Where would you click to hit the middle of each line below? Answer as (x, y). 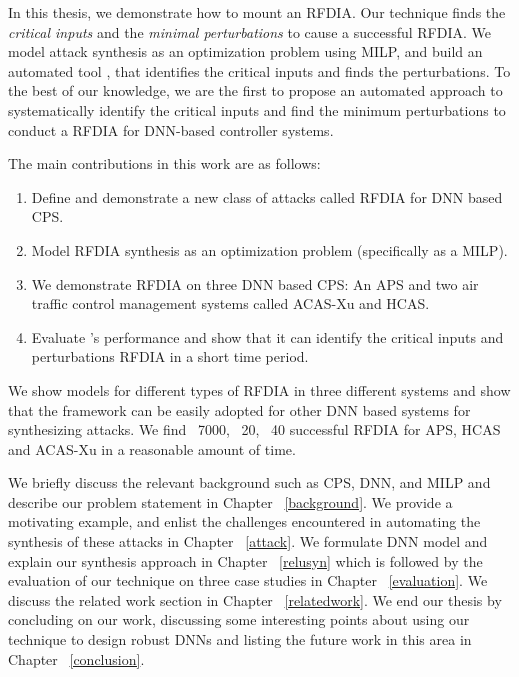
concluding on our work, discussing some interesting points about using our (239, 619)
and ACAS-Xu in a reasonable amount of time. (152, 448)
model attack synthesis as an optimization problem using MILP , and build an (245, 51)
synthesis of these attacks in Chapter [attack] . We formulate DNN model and (248, 541)
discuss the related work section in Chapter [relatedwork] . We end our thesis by (255, 599)
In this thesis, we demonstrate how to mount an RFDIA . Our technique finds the (257, 12)
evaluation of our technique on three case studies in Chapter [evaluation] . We (248, 580)
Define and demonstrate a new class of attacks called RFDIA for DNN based (267, 196)
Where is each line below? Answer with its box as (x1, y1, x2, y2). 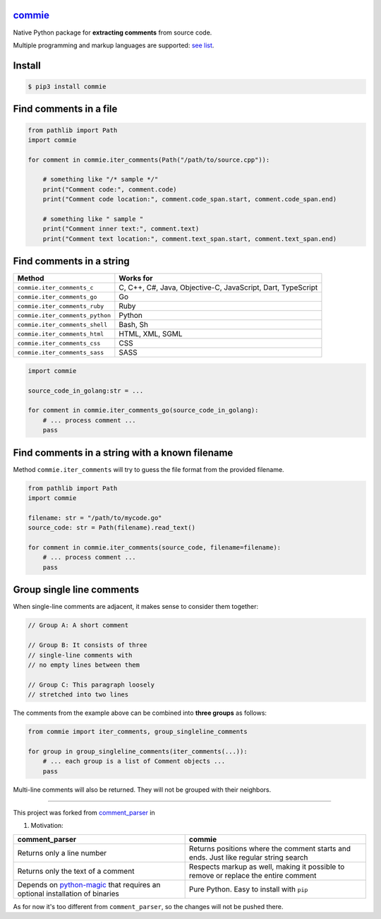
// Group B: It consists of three (28, 641, 147, 649)
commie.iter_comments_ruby (17, 302, 104, 310)
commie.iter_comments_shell (17, 321, 108, 328)
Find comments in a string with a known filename (13, 446, 234, 458)
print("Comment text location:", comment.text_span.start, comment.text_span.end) (42, 235, 337, 243)
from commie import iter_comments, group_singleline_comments (28, 728, 248, 736)
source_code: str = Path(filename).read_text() (28, 523, 195, 532)
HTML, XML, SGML (119, 329, 183, 339)
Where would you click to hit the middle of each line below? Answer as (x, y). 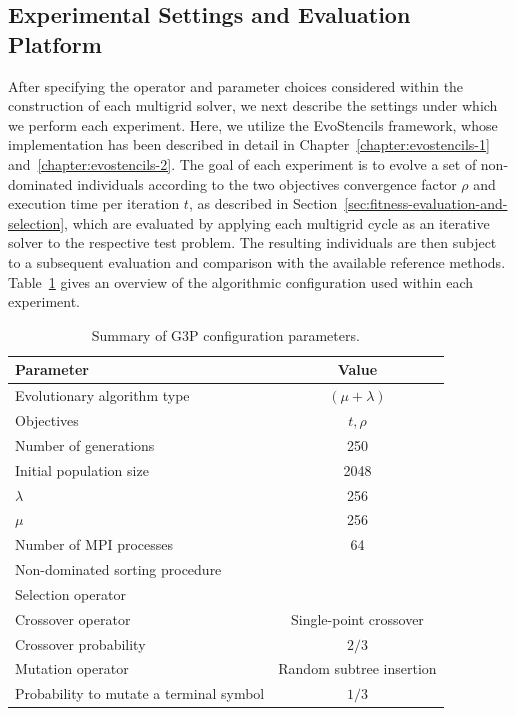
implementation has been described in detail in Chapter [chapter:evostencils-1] (249, 144)
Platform (55, 43)
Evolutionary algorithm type (102, 395)
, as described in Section (263, 203)
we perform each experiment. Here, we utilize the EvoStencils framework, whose (253, 124)
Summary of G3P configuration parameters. (225, 334)
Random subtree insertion (357, 668)
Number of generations (85, 444)
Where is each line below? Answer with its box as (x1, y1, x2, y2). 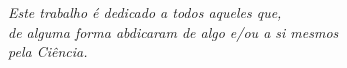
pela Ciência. (8, 41, 88, 62)
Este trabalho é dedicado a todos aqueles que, (8, 2, 282, 22)
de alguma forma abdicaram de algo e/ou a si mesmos (8, 21, 339, 42)
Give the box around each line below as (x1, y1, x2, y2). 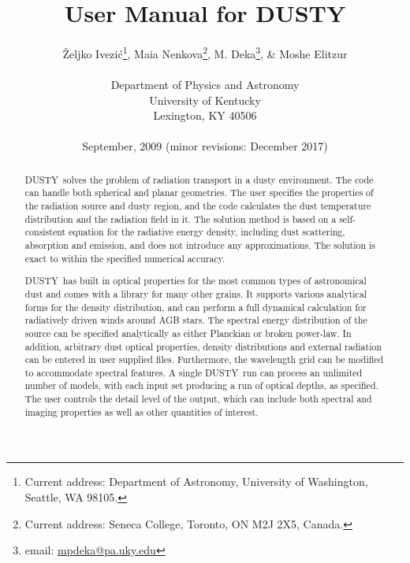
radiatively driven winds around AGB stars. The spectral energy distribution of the (24, 313, 367, 327)
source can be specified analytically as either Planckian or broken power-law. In (24, 326, 352, 339)
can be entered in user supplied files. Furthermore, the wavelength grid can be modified (24, 353, 384, 366)
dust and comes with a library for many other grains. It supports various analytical (24, 287, 367, 300)
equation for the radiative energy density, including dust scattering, (69, 225, 345, 239)
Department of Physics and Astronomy (110, 76, 300, 92)
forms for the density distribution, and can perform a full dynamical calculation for (24, 300, 367, 313)
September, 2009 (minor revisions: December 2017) (82, 138, 328, 154)
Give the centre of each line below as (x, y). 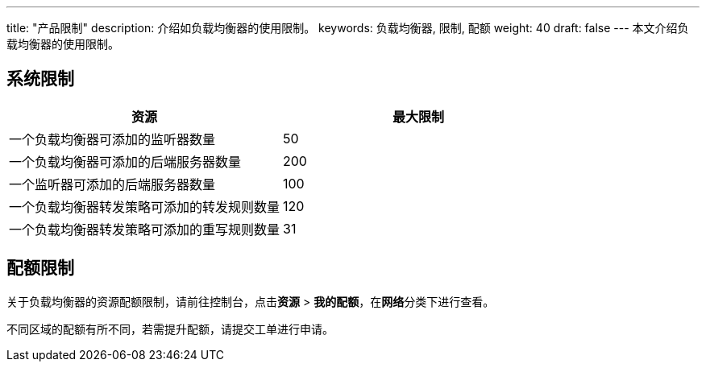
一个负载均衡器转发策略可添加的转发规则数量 (145, 207)
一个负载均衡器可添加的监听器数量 (112, 139)
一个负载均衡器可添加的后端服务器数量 (125, 161)
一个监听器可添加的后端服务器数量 (112, 184)
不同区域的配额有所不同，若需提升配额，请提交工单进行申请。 (170, 329)
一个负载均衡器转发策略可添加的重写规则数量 (145, 229)

[Problem statement] From the entries above, output every line exactly and omit any image.

[Worked solution]
Where would you click to hit the middle of each line below? Answer as (x, y). 
concluding on our work, discussing some interesting points about using our (239, 619)
and ACAS-Xu in a reasonable amount of time. (152, 448)
model attack synthesis as an optimization problem using MILP , and build an (245, 51)
synthesis of these attacks in Chapter [attack] . We formulate DNN model and (248, 541)
discuss the related work section in Chapter [relatedwork] . We end our thesis by (255, 599)
In this thesis, we demonstrate how to mount an RFDIA . Our technique finds the (257, 12)
evaluation of our technique on three case studies in Chapter [evaluation] . We (248, 580)
Define and demonstrate a new class of attacks called RFDIA for DNN based (267, 196)
Where is each line below? Answer with its box as (x1, y1, x2, y2). 
// Group B: It consists of three (28, 641, 147, 649)
commie.iter_comments_ruby (17, 302, 104, 310)
commie.iter_comments_shell (17, 321, 108, 328)
Find comments in a string with a known filename (13, 446, 234, 458)
print("Comment text location:", comment.text_span.start, comment.text_span.end) (42, 235, 337, 243)
from commie import iter_comments, group_singleline_comments (28, 728, 248, 736)
source_code: str = Path(filename).read_text() (28, 523, 195, 532)
HTML, XML, SGML (119, 329, 183, 339)
Where would you click to hit the middle of each line below? Answer as (x, y). 
implementation has been described in detail in Chapter [chapter:evostencils-1] (249, 144)
Platform (55, 43)
Evolutionary algorithm type (102, 395)
, as described in Section (263, 203)
we perform each experiment. Here, we utilize the EvoStencils framework, whose (253, 124)
Summary of G3P configuration parameters. (225, 334)
Random subtree insertion (357, 668)
Number of generations (85, 444)
Where is each line below? Answer with its box as (x1, y1, x2, y2). 
pela Ciência. (8, 41, 88, 62)
Este trabalho é dedicado a todos aqueles que, (8, 2, 282, 22)
de alguma forma abdicaram de algo e/ou a si mesmos (8, 21, 339, 42)
Give the box around each line below as (x1, y1, x2, y2). 
radiatively driven winds around AGB stars. The spectral energy distribution of the (24, 313, 367, 327)
source can be specified analytically as either Planckian or broken power-law. In (24, 326, 352, 339)
can be entered in user supplied files. Furthermore, the wavelength grid can be modified (24, 353, 384, 366)
dust and comes with a library for many other grains. It supports various analytical (24, 287, 367, 300)
equation for the radiative energy density, including dust scattering, (69, 225, 345, 239)
Department of Physics and Astronomy (110, 76, 300, 92)
forms for the density distribution, and can perform a full dynamical calculation for (24, 300, 367, 313)
September, 2009 (minor revisions: December 2017) (82, 138, 328, 154)
Give the centre of each line below as (x, y). 
一个负载均衡器转发策略可添加的转发规则数量 (145, 207)
一个负载均衡器可添加的监听器数量 (112, 139)
一个负载均衡器可添加的后端服务器数量 (125, 161)
一个监听器可添加的后端服务器数量 (112, 184)
不同区域的配额有所不同，若需提升配额，请提交工单进行申请。 (170, 329)
一个负载均衡器转发策略可添加的重写规则数量 (145, 229)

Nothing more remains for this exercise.